Diabetic nephropathy is known to result from the interaction of genetic factors with chronic hyperglycemia (11). Chronic hyperglycemia induces a markedly increased incidence of cardiovascular pathology, which leads to myocardial dysfunction, hypertension and renal failure (12). Diabetic renal failure is characterized by distinct alterations in the regulation of sodium and water balance (13). Additionally, ANP has been observed to affect the course of diabetic nephropathy by affecting afferent arteriolar dilatation and efferent arteriolar constriction within the glomerulus (14). Infusion of ANP has also been observed to increase the glomerular filtration rate, filtration fraction and extent of albuminuria in patients with type I diabetes (15). In addition, plasma ANP levels are augmented in streptozotocin (STZ)-induced diabetic animals and in patients with diabetic nephropathy (13,16), and the ANP-specific receptor is also significantly altered in the kidneys of a diabetic animal model (13,17,18). The cardiac mRNA expression levels of BNP and NPRs have been observed to increase in STZ-induced diabetic animals compared with controls (12,19), whereas the cardiac mRNA expression of CNP decreased (12). Although several studies have examined the modulation of natriuretic peptides and their receptors during the development of diabetic nephropathy, the precise association between the DNP system and diabetes remains to be elucidated. The aim of the present study was to investigate whether the DNP system has a pathophysiological role in the development of diabetic renal abnormalities.

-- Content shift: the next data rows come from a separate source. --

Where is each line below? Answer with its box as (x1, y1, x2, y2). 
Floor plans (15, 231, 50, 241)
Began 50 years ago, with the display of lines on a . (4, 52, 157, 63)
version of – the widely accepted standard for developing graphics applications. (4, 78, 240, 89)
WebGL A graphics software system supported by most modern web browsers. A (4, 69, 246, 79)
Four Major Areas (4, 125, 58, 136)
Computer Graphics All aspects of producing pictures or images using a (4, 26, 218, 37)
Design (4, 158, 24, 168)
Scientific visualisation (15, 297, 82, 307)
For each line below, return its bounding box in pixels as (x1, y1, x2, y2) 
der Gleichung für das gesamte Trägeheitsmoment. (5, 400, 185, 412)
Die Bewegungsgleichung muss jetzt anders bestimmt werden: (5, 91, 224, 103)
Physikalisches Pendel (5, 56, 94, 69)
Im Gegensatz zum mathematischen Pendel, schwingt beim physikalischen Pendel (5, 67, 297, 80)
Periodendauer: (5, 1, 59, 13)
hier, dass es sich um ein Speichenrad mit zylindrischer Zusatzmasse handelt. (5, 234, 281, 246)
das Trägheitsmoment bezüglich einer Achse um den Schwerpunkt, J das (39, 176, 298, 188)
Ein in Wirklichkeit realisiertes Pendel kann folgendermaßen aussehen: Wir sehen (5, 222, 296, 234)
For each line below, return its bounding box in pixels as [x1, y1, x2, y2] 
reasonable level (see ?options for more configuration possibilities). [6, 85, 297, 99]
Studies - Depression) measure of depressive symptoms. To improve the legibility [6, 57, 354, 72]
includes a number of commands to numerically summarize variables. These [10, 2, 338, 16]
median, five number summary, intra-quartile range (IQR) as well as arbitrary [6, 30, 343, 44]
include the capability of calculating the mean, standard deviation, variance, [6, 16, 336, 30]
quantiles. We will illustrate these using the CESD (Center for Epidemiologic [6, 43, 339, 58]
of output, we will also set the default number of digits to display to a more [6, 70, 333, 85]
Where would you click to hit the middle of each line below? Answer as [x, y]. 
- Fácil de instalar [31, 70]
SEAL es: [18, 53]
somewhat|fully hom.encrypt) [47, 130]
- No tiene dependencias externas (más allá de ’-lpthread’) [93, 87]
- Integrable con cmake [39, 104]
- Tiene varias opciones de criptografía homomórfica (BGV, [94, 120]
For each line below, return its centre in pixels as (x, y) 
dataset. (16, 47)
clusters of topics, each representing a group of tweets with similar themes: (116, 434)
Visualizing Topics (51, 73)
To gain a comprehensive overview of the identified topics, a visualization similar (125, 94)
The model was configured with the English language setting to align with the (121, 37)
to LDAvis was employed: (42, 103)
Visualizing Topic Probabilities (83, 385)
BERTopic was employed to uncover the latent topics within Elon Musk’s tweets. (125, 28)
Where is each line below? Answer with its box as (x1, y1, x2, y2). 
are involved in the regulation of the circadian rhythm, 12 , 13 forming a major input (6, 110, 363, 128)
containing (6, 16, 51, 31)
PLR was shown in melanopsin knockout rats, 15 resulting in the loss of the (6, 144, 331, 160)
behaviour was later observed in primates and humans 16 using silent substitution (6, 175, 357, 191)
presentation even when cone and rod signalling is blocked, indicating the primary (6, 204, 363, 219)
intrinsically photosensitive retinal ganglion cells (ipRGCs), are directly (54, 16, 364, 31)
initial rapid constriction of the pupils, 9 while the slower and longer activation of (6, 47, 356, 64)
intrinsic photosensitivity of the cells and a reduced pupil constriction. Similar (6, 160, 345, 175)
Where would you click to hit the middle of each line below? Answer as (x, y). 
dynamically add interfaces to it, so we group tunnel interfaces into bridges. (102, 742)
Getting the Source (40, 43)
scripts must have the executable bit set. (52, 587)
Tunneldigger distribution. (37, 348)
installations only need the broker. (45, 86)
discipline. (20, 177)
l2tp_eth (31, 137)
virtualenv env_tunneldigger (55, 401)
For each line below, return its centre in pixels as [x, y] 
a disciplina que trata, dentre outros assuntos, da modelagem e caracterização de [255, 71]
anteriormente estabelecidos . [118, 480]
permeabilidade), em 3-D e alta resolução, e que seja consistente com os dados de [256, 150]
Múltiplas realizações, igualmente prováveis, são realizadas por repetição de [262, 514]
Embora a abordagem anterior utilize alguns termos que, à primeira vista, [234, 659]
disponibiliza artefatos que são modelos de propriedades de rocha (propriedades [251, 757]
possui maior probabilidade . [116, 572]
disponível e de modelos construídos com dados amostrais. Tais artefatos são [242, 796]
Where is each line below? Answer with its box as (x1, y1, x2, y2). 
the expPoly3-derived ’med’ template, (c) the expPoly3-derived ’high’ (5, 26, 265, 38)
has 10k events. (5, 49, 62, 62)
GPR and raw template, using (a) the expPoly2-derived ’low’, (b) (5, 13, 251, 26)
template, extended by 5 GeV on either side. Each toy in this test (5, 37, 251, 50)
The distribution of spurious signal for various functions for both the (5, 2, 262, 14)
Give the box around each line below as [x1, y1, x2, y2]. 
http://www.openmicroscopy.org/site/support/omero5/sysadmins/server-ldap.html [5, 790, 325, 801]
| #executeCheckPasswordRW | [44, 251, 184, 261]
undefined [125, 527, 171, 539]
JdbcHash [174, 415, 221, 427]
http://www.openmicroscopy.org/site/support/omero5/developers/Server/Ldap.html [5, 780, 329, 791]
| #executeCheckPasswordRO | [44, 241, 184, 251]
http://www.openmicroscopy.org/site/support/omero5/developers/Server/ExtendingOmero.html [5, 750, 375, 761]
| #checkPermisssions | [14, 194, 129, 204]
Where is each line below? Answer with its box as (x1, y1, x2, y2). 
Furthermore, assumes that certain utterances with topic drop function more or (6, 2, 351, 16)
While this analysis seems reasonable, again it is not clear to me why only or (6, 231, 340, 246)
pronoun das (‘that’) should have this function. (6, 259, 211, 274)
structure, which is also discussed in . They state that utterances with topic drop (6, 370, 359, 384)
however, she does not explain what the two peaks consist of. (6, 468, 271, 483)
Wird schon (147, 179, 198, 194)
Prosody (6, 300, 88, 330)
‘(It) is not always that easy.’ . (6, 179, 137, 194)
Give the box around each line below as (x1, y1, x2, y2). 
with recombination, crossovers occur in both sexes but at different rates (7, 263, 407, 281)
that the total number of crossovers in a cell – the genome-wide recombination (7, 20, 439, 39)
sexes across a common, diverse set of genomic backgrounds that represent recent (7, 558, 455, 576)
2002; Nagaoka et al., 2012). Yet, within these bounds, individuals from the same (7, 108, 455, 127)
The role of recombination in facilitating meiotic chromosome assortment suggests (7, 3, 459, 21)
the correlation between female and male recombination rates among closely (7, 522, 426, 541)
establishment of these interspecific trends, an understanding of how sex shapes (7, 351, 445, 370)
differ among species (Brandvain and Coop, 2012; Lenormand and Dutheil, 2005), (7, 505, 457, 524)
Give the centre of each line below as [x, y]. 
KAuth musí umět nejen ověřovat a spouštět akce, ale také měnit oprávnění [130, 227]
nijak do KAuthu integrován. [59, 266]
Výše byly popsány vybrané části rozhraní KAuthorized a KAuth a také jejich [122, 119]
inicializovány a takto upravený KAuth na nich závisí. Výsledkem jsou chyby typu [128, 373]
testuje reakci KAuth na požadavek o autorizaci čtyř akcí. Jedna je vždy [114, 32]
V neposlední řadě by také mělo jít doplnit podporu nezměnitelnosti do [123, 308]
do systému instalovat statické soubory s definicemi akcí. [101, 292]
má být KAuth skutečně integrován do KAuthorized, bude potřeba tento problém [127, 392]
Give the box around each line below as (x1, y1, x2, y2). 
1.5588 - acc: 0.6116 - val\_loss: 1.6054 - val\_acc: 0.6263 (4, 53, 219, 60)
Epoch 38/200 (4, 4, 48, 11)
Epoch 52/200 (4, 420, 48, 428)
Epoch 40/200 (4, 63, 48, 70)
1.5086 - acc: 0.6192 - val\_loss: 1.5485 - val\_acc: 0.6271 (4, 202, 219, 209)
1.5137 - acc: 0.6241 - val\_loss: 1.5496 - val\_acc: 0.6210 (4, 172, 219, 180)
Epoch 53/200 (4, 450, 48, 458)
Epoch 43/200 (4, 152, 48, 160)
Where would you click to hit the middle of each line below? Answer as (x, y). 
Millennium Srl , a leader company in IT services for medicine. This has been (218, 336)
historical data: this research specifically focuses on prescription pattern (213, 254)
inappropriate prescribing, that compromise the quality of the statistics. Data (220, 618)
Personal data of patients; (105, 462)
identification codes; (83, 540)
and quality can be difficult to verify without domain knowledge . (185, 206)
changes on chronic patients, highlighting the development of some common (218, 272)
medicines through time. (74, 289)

The extent to which the plasma levels of DNP, the tissue contents of DNP and/or the properties of the DNP receptor were altered in STZ-induced diabetic rats was investigated.

Materials and methods

Animals

A total of 49 male Sprague Dawley rats (200–250 g; Orient Bio, DaeJeon, Korea) were used in the present study. The animals were maintained at ~20°C with a constant humidity of 55% and acclimated to standard conditions. The animals were maintained on an ad libitum diet of standard chow and tap water, maintained at 22–23°C with a constant humidity of 55%, and acclimated with a cycle of 12 h of light/darkness, as described previously (8). The present study was approved by the ethics committee of Chonbuk National University, Institute for Medical Science (Jeonju, Jeonbuk, Republic of Korea), according to the National Institutes of Health (Bethesda, MD, USA) guidelines.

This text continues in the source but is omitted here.